*** Entries shown ***
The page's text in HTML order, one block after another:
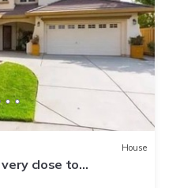
House
close to
exterior
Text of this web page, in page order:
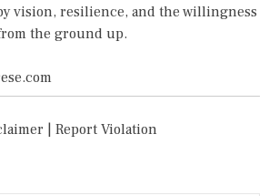
vision, resilience, and the willingness
the ground up.
Report Violation
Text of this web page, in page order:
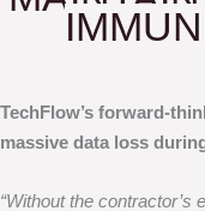
TechFlow’s forward-
massive data loss
“Without the contractor’s
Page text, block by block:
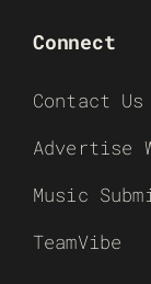
Connect
Contact Us
Advertise
Music
TeamVibe
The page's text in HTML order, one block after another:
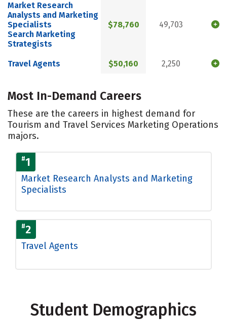
Market Research
Analysts and Marketing
Specialists
Search Marketing
Strategists
$78,760 49,703
Travel Agents $50,160 2,250
Most In-Demand Careers
These are the careers in highest demand for
Tourism and Travel Services Marketing Operations
majors.
#1
Market Research Analysts and Marketing
Specialists
#2
Travel Agents
Student Demographics
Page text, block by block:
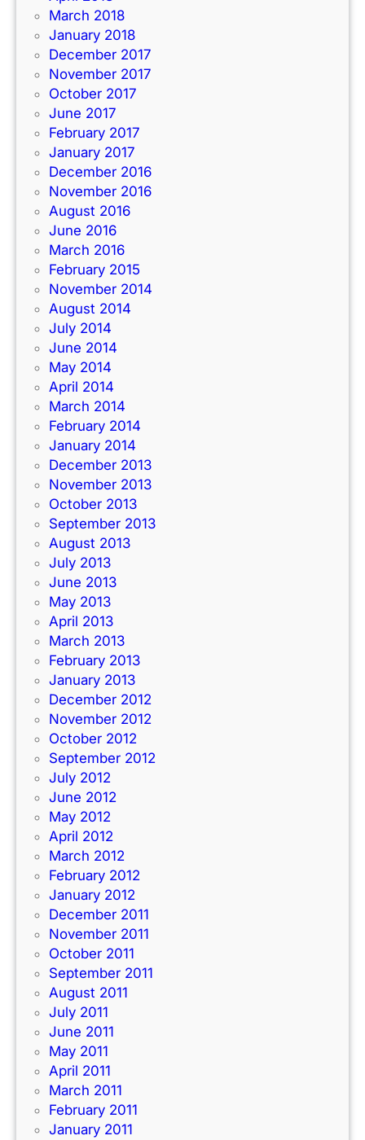
March 2018
January 2018
December 2017
November 2017
October 2017
June 2017
February 2017
January 2017
December 2016
November 2016
August 2016
June 2016
March 2016
February 2015
November 2014
August 2014
July 2014
June 2014
May 2014
April 2014
March 2014
February 2014
January 2014
December 2013
November 2013
October 2013
September 2013
August 2013
July 2013
June 2013
May 2013
April 2013
March 2013
February 2013
January 2013
December 2012
November 2012
October 2012
September 2012
July 2012
June 2012
May 2012
April 2012
March 2012
February 2012
January 2012
December 2011
November 2011
October 2011
September 2011
August 2011
July 2011
June 2011
May 2011
April 2011
March 2011
February 2011
January 2011
***
- _Work to complete_:
All of the records above should be written out exactly, with the pictures left out.

- _Written solution_:
The page's text in HTML order, one block after another:
House
close to
exterior
Text of this web page, in page order:
vision, resilience, and the willingness
the ground up.
Report Violation
Text of this web page, in page order:
TechFlow’s forward-
massive data loss
“Without the contractor’s
Page text, block by block:
Connect
Contact Us
Advertise
Music
TeamVibe
The page's text in HTML order, one block after another:
Market Research
Analysts and Marketing
Specialists
Search Marketing
Strategists
$78,760 49,703
Travel Agents $50,160 2,250
Most In-Demand Careers
These are the careers in highest demand for
Tourism and Travel Services Marketing Operations
majors.
#1
Market Research Analysts and Marketing
Specialists
#2
Travel Agents
Student Demographics
Page text, block by block:
March 2018
January 2018
December 2017
November 2017
October 2017
June 2017
February 2017
January 2017
December 2016
November 2016
August 2016
June 2016
March 2016
February 2015
November 2014
August 2014
July 2014
June 2014
May 2014
April 2014
March 2014
February 2014
January 2014
December 2013
November 2013
October 2013
September 2013
August 2013
July 2013
June 2013
May 2013
April 2013
March 2013
February 2013
January 2013
December 2012
November 2012
October 2012
September 2012
July 2012
June 2012
May 2012
April 2012
March 2012
February 2012
January 2012
December 2011
November 2011
October 2011
September 2011
August 2011
July 2011
June 2011
May 2011
April 2011
March 2011
February 2011
January 2011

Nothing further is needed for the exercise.